Dataset content START

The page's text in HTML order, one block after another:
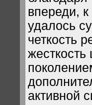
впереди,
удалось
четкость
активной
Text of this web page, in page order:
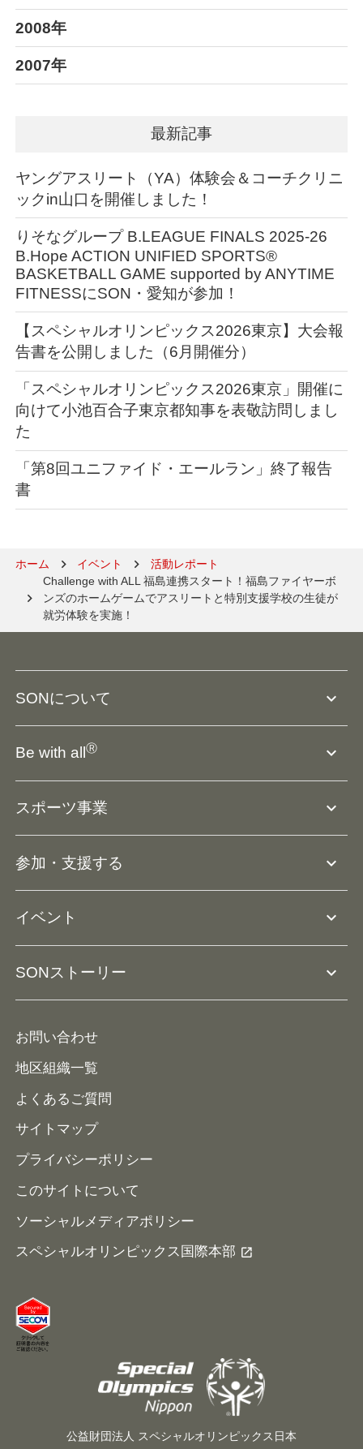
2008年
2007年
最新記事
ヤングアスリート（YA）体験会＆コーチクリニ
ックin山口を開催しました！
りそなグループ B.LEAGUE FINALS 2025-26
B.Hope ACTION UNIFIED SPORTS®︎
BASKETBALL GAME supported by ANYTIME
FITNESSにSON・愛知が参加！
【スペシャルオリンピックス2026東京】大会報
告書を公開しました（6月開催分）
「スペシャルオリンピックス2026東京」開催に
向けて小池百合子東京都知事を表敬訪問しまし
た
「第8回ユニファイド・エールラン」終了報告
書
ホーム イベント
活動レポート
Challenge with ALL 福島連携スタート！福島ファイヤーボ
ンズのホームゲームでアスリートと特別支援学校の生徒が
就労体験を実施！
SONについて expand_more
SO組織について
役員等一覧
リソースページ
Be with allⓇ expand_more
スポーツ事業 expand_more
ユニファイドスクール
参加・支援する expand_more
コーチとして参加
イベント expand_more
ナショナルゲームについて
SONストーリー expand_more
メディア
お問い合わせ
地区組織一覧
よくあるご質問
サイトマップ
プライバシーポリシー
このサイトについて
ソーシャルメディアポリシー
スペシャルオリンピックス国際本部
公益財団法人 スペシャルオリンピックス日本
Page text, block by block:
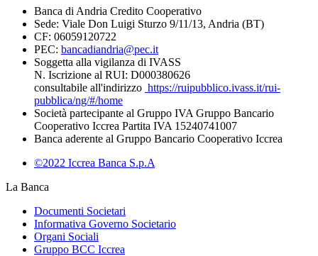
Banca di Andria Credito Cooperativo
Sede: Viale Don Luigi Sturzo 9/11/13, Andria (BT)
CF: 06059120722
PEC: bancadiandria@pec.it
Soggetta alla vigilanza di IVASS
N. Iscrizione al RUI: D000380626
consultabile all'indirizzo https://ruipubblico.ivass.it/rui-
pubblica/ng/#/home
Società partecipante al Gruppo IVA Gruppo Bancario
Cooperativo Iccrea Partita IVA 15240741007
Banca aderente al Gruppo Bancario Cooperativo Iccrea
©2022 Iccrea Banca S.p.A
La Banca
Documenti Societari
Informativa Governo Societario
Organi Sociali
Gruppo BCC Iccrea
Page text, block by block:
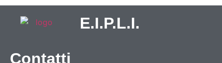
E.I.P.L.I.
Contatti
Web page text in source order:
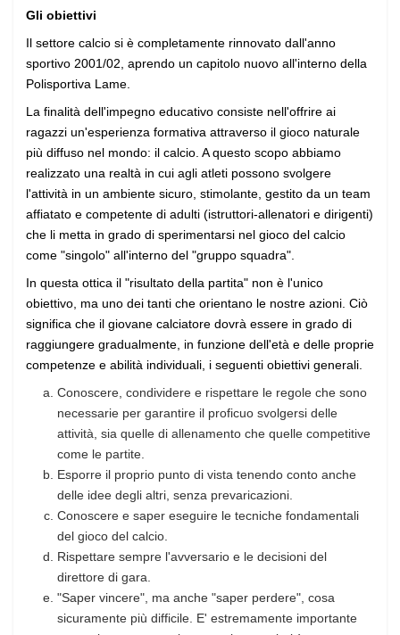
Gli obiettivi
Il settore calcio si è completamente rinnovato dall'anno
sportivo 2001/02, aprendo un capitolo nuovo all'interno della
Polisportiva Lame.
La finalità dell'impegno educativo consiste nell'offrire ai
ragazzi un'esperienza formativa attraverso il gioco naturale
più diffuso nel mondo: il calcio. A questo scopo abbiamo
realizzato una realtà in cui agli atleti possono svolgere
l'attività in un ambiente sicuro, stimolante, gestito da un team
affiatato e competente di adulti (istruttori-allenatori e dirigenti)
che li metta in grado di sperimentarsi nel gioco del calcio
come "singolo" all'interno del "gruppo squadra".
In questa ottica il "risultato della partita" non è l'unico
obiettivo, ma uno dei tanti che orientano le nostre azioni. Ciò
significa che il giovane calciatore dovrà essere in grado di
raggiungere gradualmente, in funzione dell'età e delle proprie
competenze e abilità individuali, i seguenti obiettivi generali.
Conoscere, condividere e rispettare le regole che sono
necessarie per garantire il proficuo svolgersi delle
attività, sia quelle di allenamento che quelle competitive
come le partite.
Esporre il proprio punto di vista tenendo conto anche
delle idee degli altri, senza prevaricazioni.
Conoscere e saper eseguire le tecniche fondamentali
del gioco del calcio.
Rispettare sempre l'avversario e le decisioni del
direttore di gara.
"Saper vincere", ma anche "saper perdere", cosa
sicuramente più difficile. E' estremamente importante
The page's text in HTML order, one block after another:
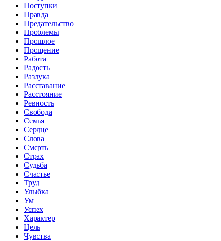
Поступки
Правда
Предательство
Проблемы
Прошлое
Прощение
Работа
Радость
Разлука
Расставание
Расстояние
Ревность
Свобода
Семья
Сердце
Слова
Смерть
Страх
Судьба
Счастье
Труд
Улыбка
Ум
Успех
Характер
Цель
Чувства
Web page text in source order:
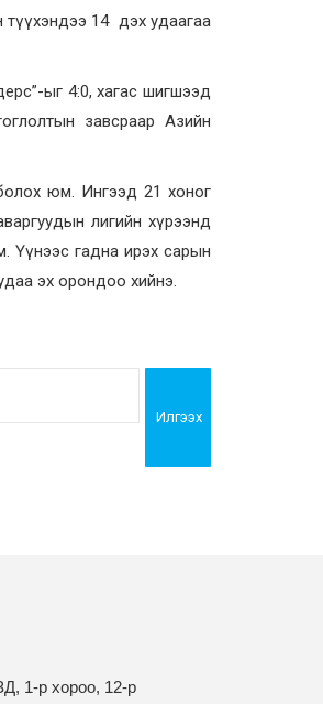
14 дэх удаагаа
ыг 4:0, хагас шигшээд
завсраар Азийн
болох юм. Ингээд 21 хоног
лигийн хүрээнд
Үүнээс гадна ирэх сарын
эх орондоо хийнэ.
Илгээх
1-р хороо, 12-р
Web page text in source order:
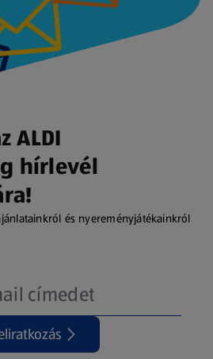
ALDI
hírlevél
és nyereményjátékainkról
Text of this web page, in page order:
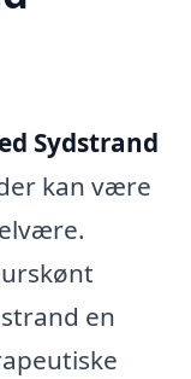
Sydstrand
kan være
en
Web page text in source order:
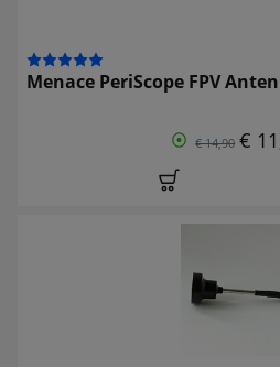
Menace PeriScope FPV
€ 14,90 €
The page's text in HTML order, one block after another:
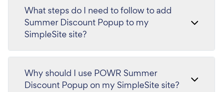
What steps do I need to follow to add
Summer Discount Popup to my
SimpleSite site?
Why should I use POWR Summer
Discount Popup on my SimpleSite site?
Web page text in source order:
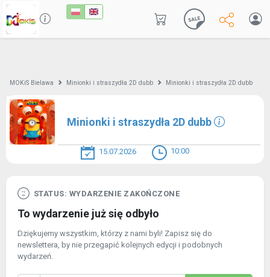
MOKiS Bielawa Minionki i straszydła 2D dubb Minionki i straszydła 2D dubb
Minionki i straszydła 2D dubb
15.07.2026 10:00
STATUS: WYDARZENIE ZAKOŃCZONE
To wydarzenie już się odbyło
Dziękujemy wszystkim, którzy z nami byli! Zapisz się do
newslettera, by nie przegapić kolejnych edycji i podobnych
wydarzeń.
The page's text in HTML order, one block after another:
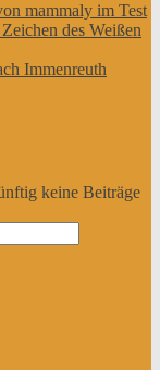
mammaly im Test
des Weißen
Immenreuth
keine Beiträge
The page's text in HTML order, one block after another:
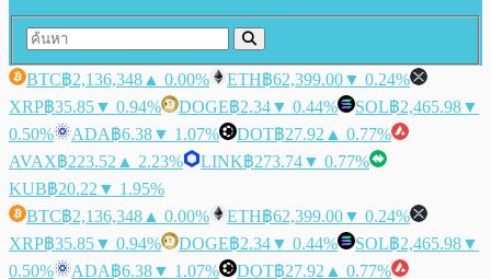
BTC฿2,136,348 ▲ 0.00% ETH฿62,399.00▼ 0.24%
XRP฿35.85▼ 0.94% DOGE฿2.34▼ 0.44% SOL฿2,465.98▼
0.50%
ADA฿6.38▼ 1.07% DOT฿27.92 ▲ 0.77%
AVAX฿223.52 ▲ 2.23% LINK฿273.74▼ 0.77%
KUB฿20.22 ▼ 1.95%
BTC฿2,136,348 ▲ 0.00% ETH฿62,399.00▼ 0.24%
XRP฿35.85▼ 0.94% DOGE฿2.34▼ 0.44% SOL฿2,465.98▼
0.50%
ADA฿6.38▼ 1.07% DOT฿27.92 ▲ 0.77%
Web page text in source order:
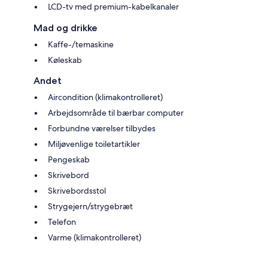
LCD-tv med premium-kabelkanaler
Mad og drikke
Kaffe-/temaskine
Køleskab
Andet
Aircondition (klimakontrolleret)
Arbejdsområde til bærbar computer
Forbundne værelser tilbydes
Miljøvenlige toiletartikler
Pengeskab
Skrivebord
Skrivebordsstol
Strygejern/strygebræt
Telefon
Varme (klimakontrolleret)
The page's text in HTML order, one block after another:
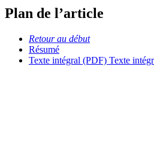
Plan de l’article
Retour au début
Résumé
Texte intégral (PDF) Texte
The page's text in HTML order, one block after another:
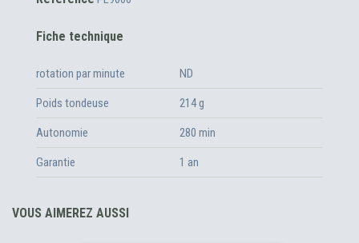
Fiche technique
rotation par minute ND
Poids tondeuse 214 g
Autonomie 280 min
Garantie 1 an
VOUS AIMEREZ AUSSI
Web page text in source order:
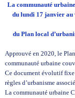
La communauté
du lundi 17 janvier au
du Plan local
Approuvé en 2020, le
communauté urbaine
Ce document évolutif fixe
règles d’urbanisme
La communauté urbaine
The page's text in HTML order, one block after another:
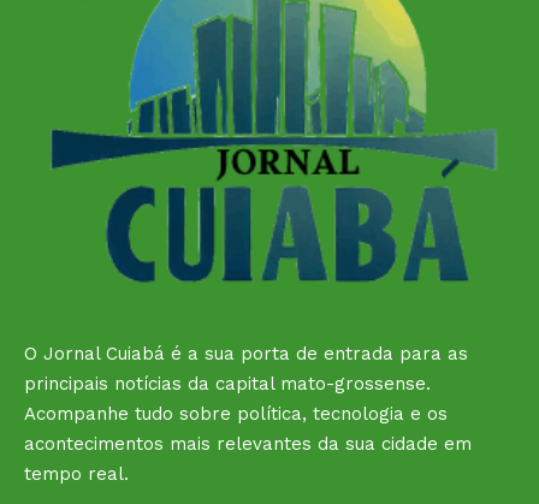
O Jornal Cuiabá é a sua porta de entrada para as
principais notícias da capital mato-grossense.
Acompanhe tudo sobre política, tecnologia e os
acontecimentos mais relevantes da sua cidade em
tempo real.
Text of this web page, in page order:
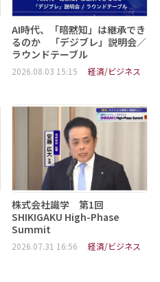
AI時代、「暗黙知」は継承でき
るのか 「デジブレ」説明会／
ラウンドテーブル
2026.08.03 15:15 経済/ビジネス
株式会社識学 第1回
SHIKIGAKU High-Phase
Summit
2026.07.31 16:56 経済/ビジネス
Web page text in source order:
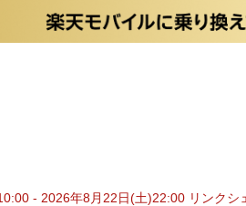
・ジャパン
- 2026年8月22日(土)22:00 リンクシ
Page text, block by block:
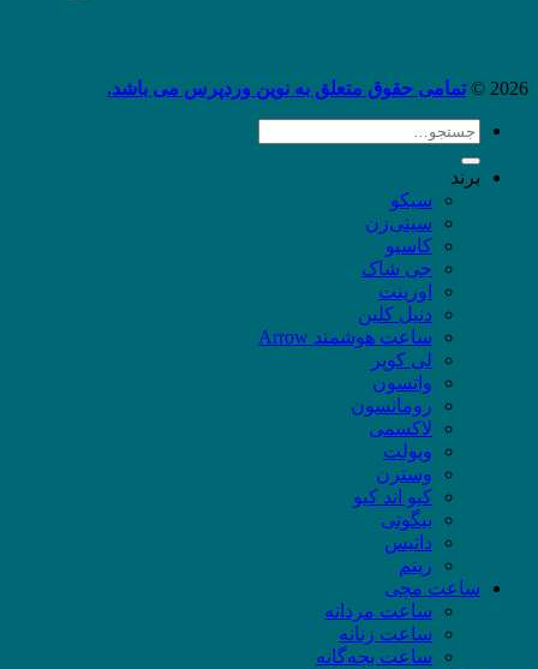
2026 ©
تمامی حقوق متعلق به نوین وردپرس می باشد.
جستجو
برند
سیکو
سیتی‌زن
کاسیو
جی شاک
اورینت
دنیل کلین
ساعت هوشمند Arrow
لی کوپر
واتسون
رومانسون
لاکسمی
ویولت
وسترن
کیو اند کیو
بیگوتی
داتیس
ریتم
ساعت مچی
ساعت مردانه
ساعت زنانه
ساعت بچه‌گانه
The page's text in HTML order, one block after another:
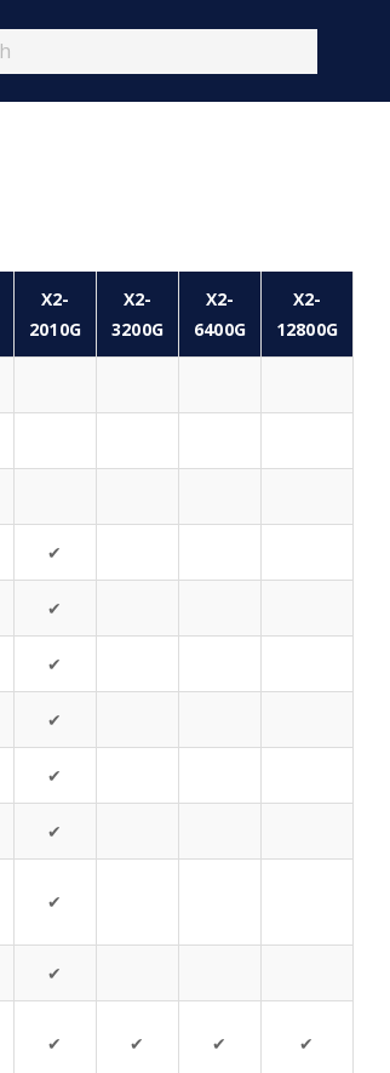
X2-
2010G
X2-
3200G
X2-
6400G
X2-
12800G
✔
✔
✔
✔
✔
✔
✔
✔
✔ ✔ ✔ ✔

Dataset content END

▶ Task to carry out:
Whatever lies between the first line of the data and the line holding "スポーツ事業 expand_more", inclusive, should be repeated exactly, apart from the pictures.

▶ Answer to the exercise:
The page's text in HTML order, one block after another:
впереди,
удалось
четкость
активной
Text of this web page, in page order:
2008年
2007年
最新記事
ヤングアスリート（YA）体験会＆コーチクリニ
ックin山口を開催しました！
りそなグループ B.LEAGUE FINALS 2025-26
B.Hope ACTION UNIFIED SPORTS®︎
BASKETBALL GAME supported by ANYTIME
FITNESSにSON・愛知が参加！
【スペシャルオリンピックス2026東京】大会報
告書を公開しました（6月開催分）
「スペシャルオリンピックス2026東京」開催に
向けて小池百合子東京都知事を表敬訪問しまし
た
「第8回ユニファイド・エールラン」終了報告
書
ホーム イベント
活動レポート
Challenge with ALL 福島連携スタート！福島ファイヤーボ
ンズのホームゲームでアスリートと特別支援学校の生徒が
就労体験を実施！
SONについて expand_more
SO組織について
役員等一覧
リソースページ
Be with allⓇ expand_more
スポーツ事業 expand_more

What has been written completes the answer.